妙玉落在一块青石上,环顾四周。
这片山坳静得出奇,鸟雀不鸣,虫声不闻。
空气中残留着一股淡淡的灵气波动,还有一种说不清道不明的压迫感,让她腕上的佛珠微微发烫。
她蹲下身,手指拂过石面上残留的些微灵气余韵,眉头微蹙。
这是刚突破的气息?
而且这股残留灵气的品阶,似乎比炼气九品更加精纯。
难道那个叫辰南的人突破了?
“你在找什么?”
一道声音突然在她耳畔响起。
那声音极近,像是贴着她的耳廓说的,温热的吐息甚至拂过了她耳后的碎发。
妙玉浑身一僵,佛珠在腕上骤然亮起金光,整个人猛地向前掠出三丈,在半空中转过身来。
贾环就站在她方才落脚的那块青石上。
他负手而立,一身深褐色劲装,腰间挂着虚灵剑。
依旧是辰南的装束,依旧是辰南的眉眼,但嘴角那丝笑意却与擂台上那个嚣张的剑客截然不同——这笑意更深,更沉,更像另一个人。
阳光从松枝间漏下来落在他身上,在他脚下拖出一道长长的影子。
“你——你怎么发现我的?”
妙玉攥紧佛珠,声音里带着掩饰不住的惊惶,“我明明已收敛了气息……”
“你的气息收敛得确实不错。

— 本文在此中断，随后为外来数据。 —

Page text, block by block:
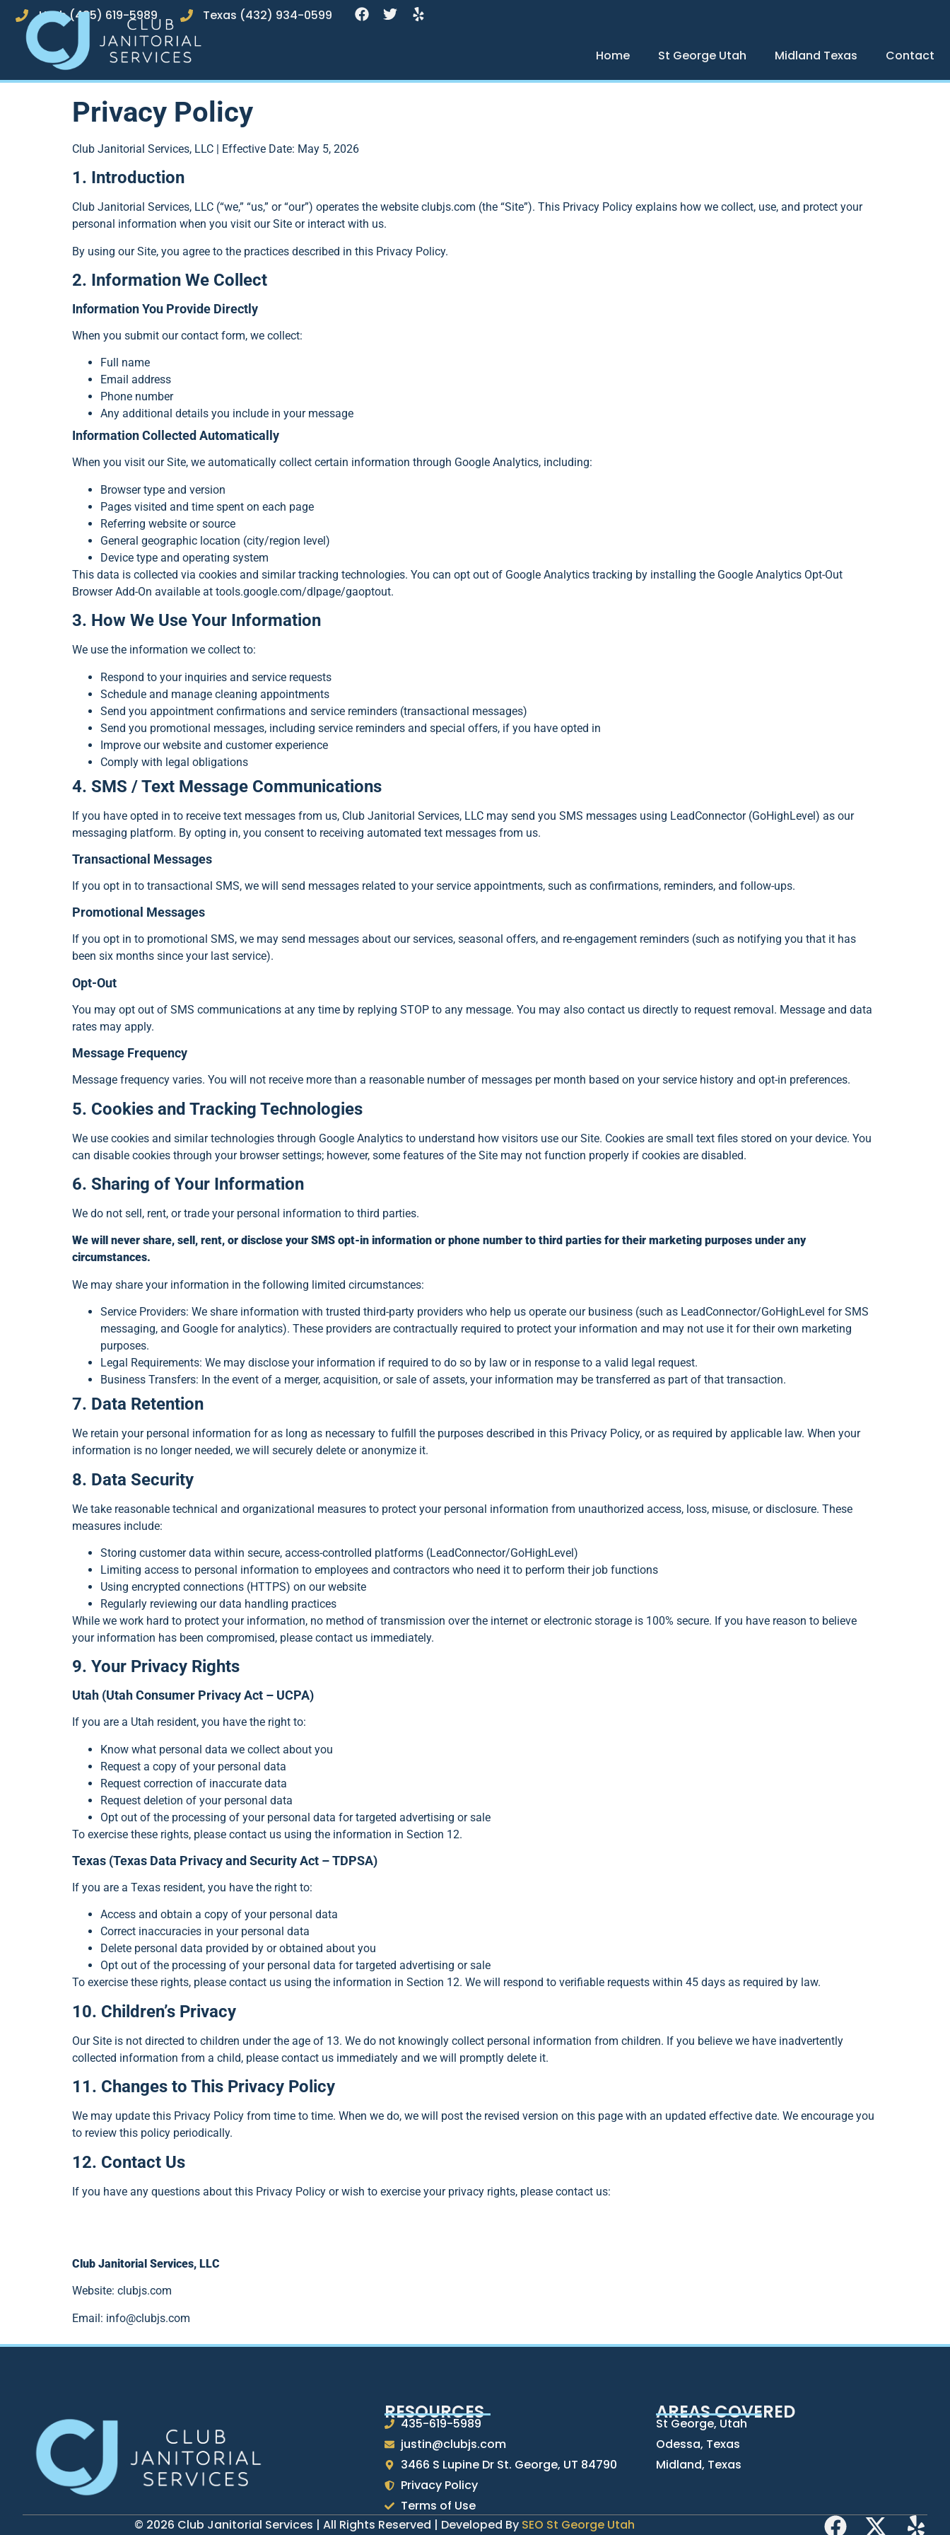
Utah (435) 619-5989 Texas (432) 934-0599
Home St George Utah Midland Texas Contact
Privacy Policy
Club Janitorial Services, LLC | Effective Date: May 5, 2026
1. Introduction
Club Janitorial Services, LLC (“we,” “us,” or “our”) operates the website clubjs.com (the “Site”). This Privacy Policy explains how we collect, use, and protect your
personal information when you visit our Site or interact with us.
By using our Site, you agree to the practices described in this Privacy Policy.
2. Information We Collect
Information You Provide Directly
When you submit our contact form, we collect:
Full name
Email address
Phone number
Any additional details you include in your message
Information Collected Automatically
When you visit our Site, we automatically collect certain information through Google Analytics, including:
Browser type and version
Pages visited and time spent on each page
Referring website or source
General geographic location (city/region level)
Device type and operating system
This data is collected via cookies and similar tracking technologies. You can opt out of Google Analytics tracking by installing the Google Analytics Opt-Out
Browser Add-On available at tools.google.com/dlpage/gaoptout.
3. How We Use Your Information
We use the information we collect to:
Respond to your inquiries and service requests
Schedule and manage cleaning appointments
Send you appointment confirmations and service reminders (transactional messages)
Send you promotional messages, including service reminders and special offers, if you have opted in
Improve our website and customer experience
Comply with legal obligations
4. SMS / Text Message Communications
If you have opted in to receive text messages from us, Club Janitorial Services, LLC may send you SMS messages using LeadConnector (GoHighLevel) as our
messaging platform. By opting in, you consent to receiving automated text messages from us.
Transactional Messages
If you opt in to transactional SMS, we will send messages related to your service appointments, such as confirmations, reminders, and follow-ups.
Promotional Messages
If you opt in to promotional SMS, we may send messages about our services, seasonal offers, and re-engagement reminders (such as notifying you that it has
been six months since your last service).
Opt-Out
You may opt out of SMS communications at any time by replying STOP to any message. You may also contact us directly to request removal. Message and data
rates may apply.
Message Frequency
Message frequency varies. You will not receive more than a reasonable number of messages per month based on your service history and opt-in preferences.
5. Cookies and Tracking Technologies
We use cookies and similar technologies through Google Analytics to understand how visitors use our Site. Cookies are small text files stored on your device. You
can disable cookies through your browser settings; however, some features of the Site may not function properly if cookies are disabled.
6. Sharing of Your Information
We do not sell, rent, or trade your personal information to third parties.
We will never share, sell, rent, or disclose your SMS opt-in information or phone number to third parties for their marketing purposes under any
circumstances.
We may share your information in the following limited circumstances:
Service Providers: We share information with trusted third-party providers who help us operate our business (such as LeadConnector/GoHighLevel for SMS
messaging, and Google for analytics). These providers are contractually required to protect your information and may not use it for their own marketing
purposes.
Legal Requirements: We may disclose your information if required to do so by law or in response to a valid legal request.
Business Transfers: In the event of a merger, acquisition, or sale of assets, your information may be transferred as part of that transaction.
7. Data Retention
We retain your personal information for as long as necessary to fulfill the purposes described in this Privacy Policy, or as required by applicable law. When your
information is no longer needed, we will securely delete or anonymize it.
8. Data Security
We take reasonable technical and organizational measures to protect your personal information from unauthorized access, loss, misuse, or disclosure. These
measures include:
Storing customer data within secure, access-controlled platforms (LeadConnector/GoHighLevel)
Limiting access to personal information to employees and contractors who need it to perform their job functions
Using encrypted connections (HTTPS) on our website
Regularly reviewing our data handling practices
While we work hard to protect your information, no method of transmission over the internet or electronic storage is 100% secure. If you have reason to believe
your information has been compromised, please contact us immediately.
9. Your Privacy Rights
Utah (Utah Consumer Privacy Act – UCPA)
If you are a Utah resident, you have the right to:
Know what personal data we collect about you
Request a copy of your personal data
Request correction of inaccurate data
Request deletion of your personal data
Opt out of the processing of your personal data for targeted advertising or sale
To exercise these rights, please contact us using the information in Section 12.
Texas (Texas Data Privacy and Security Act – TDPSA)
If you are a Texas resident, you have the right to:
Access and obtain a copy of your personal data
Correct inaccuracies in your personal data
Delete personal data provided by or obtained about you
Opt out of the processing of your personal data for targeted advertising or sale
To exercise these rights, please contact us using the information in Section 12. We will respond to verifiable requests within 45 days as required by law.
10. Children’s Privacy
Our Site is not directed to children under the age of 13. We do not knowingly collect personal information from children. If you believe we have inadvertently
collected information from a child, please contact us immediately and we will promptly delete it.
11. Changes to This Privacy Policy
We may update this Privacy Policy from time to time. When we do, we will post the revised version on this page with an updated effective date. We encourage you
to review this policy periodically.
12. Contact Us
If you have any questions about this Privacy Policy or wish to exercise your privacy rights, please contact us:
Club Janitorial Services, LLC
Website: clubjs.com
Email: info@clubjs.com
RESOURCES
435-619-5989
justin@clubjs.com
3466 S Lupine Dr St. George, UT 84790
Privacy Policy
Terms of Use
AREAS COVERED
St George, Utah
Odessa, Texas
Midland, Texas
© 2026 Club Janitorial Services | All Rights Reserved | Developed By SEO St George Utah
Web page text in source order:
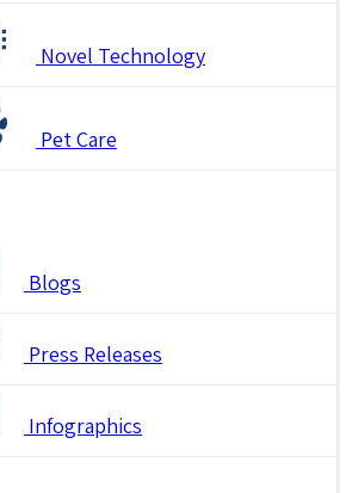
Novel Technology
Pet Care
Blogs
Press Releases
Infographics
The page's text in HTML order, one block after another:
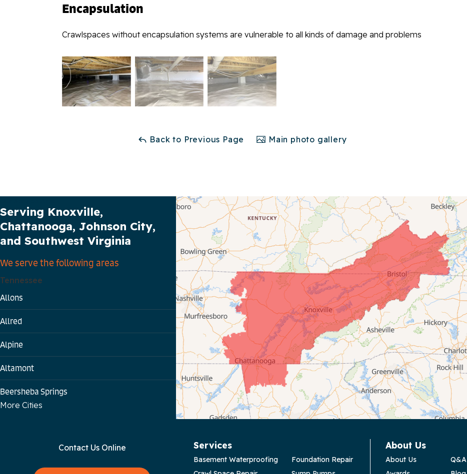
Encapsulation
Crawlspaces without encapsulation systems are vulnerable to all kinds of damage and problems
Back to Previous Page Main photo gallery
Serving Knoxville,
Chattanooga, Johnson City,
and Southwest Virginia
We serve the following areas
Tennessee
Allons
Allred
Alpine
Altamont
Beersheba Springs
More Cities
Contact Us Online Services
Basement Waterproofing
Foundation Repair
About Us
About Us
Q&A
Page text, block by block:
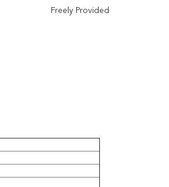
Freely Provided
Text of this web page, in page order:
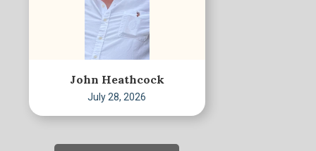
John Heathcock
July 28, 2026
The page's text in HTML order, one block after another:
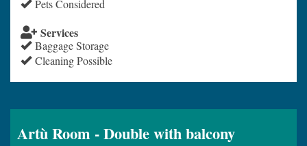
Pets Considered
Services
Baggage Storage
Cleaning Possible
Artù Room - Double with balcony
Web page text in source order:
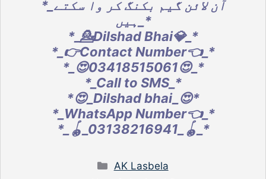
*_آن لائن گیم بکنگ کر وا سکتے
ہیں_*
*_💁Dilshad Bhai💎_*
*_👉Contact Number👈_*
*_😍03418515061😍_*
*_Call to SMS_*
*😍_Dilshad bhai_😍*
*_WhatsApp Number👈_*
*_🪀_03138216941_🪀_*
Categories
AK Lasbela
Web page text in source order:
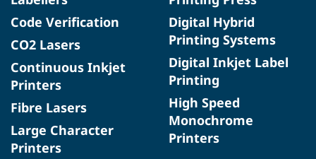
Code Verification
CO2 Lasers
Continuous Inkjet
Printers
Fibre Lasers
Large Character
Printers
Digital Hybrid
Printing Systems
Digital Inkjet Label
Printing
High Speed
Monochrome
Printers
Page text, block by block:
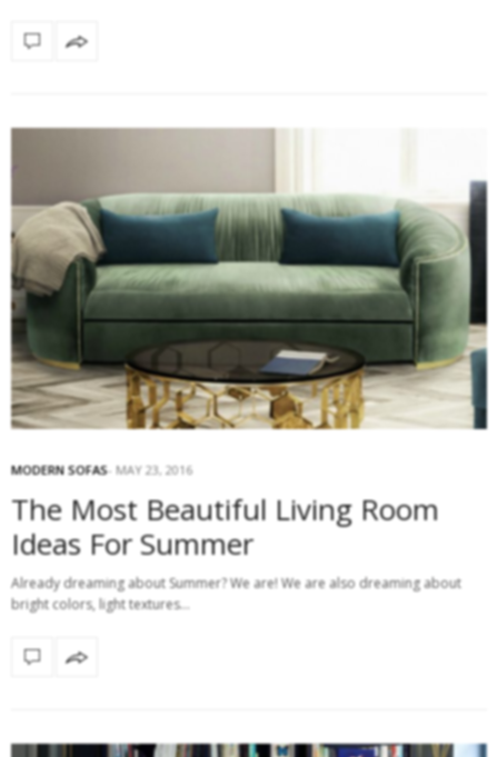
MODERN SOFAS MAY 23, 2016
The Most Beautiful Living Room
Ideas For Summer
Already dreaming about Summer? We are! We are also dreaming about
bright colors, light textures…
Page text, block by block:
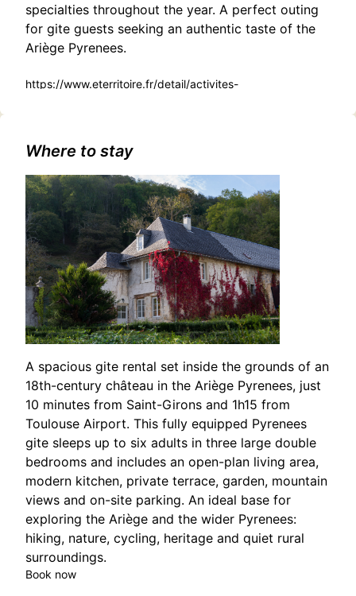
specialties throughout the year. A perfect outing
for gite guests seeking an authentic taste of the
Ariège Pyrenees.
https://www.eterritoire.fr/detail/activites-
Where to stay
A spacious gite rental set inside the grounds of an
18th-century château in the Ariège Pyrenees, just
10 minutes from Saint-Girons and 1h15 from
Toulouse Airport. This fully equipped Pyrenees
gite sleeps up to six adults in three large double
bedrooms and includes an open-plan living area,
modern kitchen, private terrace, garden, mountain
views and on-site parking. An ideal base for
exploring the Ariège and the wider Pyrenees:
hiking, nature, cycling, heritage and quiet rural
surroundings.
Book now

”贾环向前迈了一步,声音不紧不慢,
“可惜,在我眼里,还不够。”
妙玉面色微变。
她深吸一口气,压下心中的慌乱,面上恢复了几分清冷。
既然被发现了,再藏着掖着反而落了下乘。
“贫尼乃玄门弟子,师承南海净檀师太,此番随师父入世,追查暗影楼的案子。”她的声音冷而脆,像是冰珠子落在玉盘上,
“辰施主若是与暗影楼为敌,与贫尼便是同道。贫尼此来只是想寻些线索相助师父,并无恶意,还请辰施主莫要误会。”
贾环听完,似笑非笑地点了点头:“南海净檀师太门下,果然好大的来头。”
妙玉微微松了口气,以为对方被玄门的名头镇住了。
然而下一秒,对面那人的笑容忽然变了,他的眉眼轮廓开始变化——眉峰变得更加英挺,下巴收了几分,颧骨微微隆起。
整个人的气质从锋芒毕露的江湖浪子,变回了一个沉稳内敛、却又透着几分深沉贵气的年轻公子。
“你调查暗影楼,本侯不拦着。”他的声音也变回了原声,低沉而平和,却含着一股不容置疑的压迫感,
“但是现在,本侯要调查一下你。”
妙玉瞳孔猛然一缩。
眼前的男子已彻底变了一副模样——正是昨夜在静月庵里道破她俗家身份、与师父对坐饮茶的那个定远侯贾环。
她的目光在辰南的装束与贾环的面容之间来回扫过,脑海中无数碎片同时拼合。
辰南的剑法与贾环击败赵铁武时如出一辙的随意、辰南面对夏侯宇时那与贾环同源的淡然、以及,这世间怎会同时冒出两个二十岁上下便能碾压九品宗师的天才?
根本不是什么绝代双骄。
从始至终,都只有一个人。
“辰南……就是贾环。”她喃喃道,声音发颤,
“碧波阁后人……是假的。一切……一切都是假的。”
“不错。”贾环又往前迈了一步,两人之间只剩下不到五步的距离,“原本只是想调查暗影楼的,没想到出现了你们这个意外发现。”
妙玉想起师父说过的话,此人对自己有不好的心思。
她下意识想退,但背后已是山壁。
就在这时,贾环又动了。
他一步一步走过来,步伐不快,却每一步都踩在她的心跳上。
他身上的气息略微释放——那是刚刚晋升的半步天人的威压,虽然收束着,但仍旧带着碾压一切的余韵。
她下意识地抬手结印,一道淡淡的金色屏障在身前浮现。
然而那威压撞上屏障,屏障剧烈震颤,金光明灭不定,连半息都没撑过便碎裂开来。
“佛门秘法确实精妙,但你修为不够,心又乱了,用出来也是半吊子。”
贾环已经站在她面前,近得伸手可及。
他近距离欣赏着妙玉的绝美容颜,果然不愧是十二金钗之一,而且由于修行佛门功法的缘故,多了几分圣洁纯净的气息,更是动人。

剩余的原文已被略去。